--- Dataset excerpts ---

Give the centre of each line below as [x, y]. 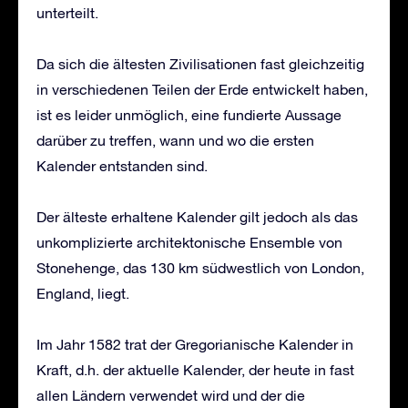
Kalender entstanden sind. [122, 165]
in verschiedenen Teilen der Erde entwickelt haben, [202, 89]
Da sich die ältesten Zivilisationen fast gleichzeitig [200, 63]
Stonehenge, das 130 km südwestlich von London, [200, 267]
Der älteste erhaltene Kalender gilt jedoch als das [197, 216]
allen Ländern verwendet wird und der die [171, 395]
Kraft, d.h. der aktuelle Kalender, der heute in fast [195, 369]
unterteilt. [67, 12]

---

Filter the entries and copy each line with "Kalender".

_Solved problem_
Kalender entstanden sind. [122, 165]
Der älteste erhaltene Kalender gilt jedoch als das [197, 216]
Kraft, d.h. der aktuelle Kalender, der heute in fast [195, 369]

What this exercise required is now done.